== Prompt ==
Below, find the line containing "Traditional hedgerow laying" and the line containing "pixels as (x1, y1, x2, y2)"; reproduce exactly those two and every line between them, omitting pictures.

[Data items]
= = = = =
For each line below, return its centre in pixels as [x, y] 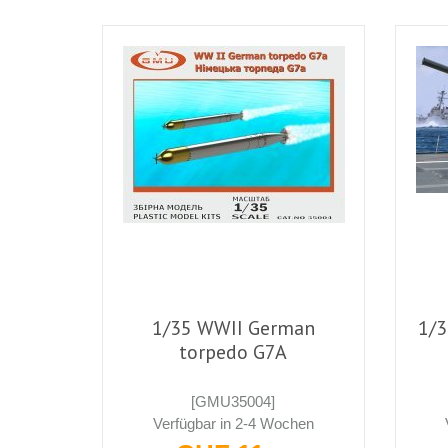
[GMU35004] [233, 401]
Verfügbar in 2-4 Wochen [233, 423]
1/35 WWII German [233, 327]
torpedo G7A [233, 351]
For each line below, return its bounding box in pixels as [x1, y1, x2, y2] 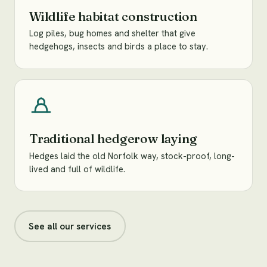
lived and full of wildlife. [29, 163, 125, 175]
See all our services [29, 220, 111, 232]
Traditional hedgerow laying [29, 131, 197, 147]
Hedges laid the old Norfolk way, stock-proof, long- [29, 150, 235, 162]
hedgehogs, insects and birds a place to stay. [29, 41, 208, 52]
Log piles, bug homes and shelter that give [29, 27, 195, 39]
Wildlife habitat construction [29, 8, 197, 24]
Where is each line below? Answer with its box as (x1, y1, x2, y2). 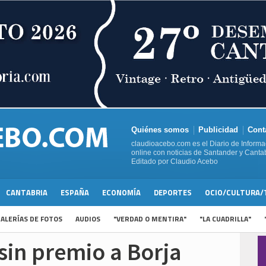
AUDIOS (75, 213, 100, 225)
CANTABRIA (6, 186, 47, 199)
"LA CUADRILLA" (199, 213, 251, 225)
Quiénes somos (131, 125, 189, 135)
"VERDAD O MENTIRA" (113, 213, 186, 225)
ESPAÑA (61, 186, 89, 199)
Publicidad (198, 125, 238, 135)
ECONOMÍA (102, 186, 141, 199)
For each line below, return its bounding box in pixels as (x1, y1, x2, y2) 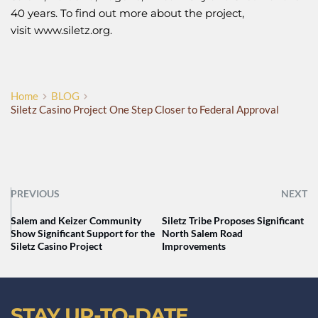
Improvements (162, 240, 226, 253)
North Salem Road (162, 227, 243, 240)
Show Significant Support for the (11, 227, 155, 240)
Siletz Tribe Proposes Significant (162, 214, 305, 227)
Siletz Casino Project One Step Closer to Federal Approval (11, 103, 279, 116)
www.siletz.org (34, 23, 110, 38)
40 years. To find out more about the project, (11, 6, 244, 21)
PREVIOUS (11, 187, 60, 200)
= = = = =
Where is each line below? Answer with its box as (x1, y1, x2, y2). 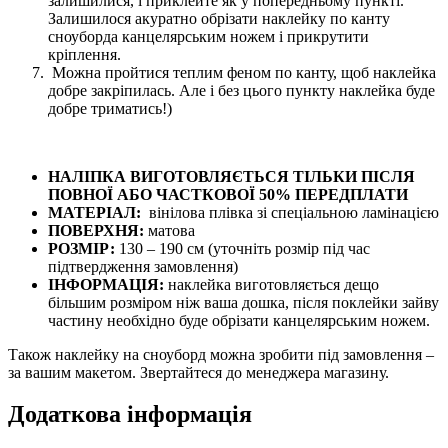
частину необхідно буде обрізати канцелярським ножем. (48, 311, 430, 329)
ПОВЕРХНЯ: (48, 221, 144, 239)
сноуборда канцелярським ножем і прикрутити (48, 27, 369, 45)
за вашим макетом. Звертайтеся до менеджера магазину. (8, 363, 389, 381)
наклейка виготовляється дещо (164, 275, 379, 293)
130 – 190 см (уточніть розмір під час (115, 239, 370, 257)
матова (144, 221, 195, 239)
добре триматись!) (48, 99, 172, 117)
= = = = =
== Solution ==
Traditional hedgerow laying [29, 131, 197, 147]
Hedges laid the old Norfolk way, stock-proof, long- [29, 150, 235, 162]
hedgehogs, insects and birds a place to stay. [29, 41, 208, 52]
Log piles, bug homes and shelter that give [29, 27, 195, 39]
Wildlife habitat construction [29, 8, 197, 24]
Where is each line below? Answer with its box as (x1, y1, x2, y2). 
AUDIOS (75, 213, 100, 225)
CANTABRIA (6, 186, 47, 199)
"LA CUADRILLA" (199, 213, 251, 225)
Quiénes somos (131, 125, 189, 135)
"VERDAD O MENTIRA" (113, 213, 186, 225)
ESPAÑA (61, 186, 89, 199)
Publicidad (198, 125, 238, 135)
ECONOMÍA (102, 186, 141, 199)
For each line below, return its bounding box in pixels as (x1, y1, x2, y2) 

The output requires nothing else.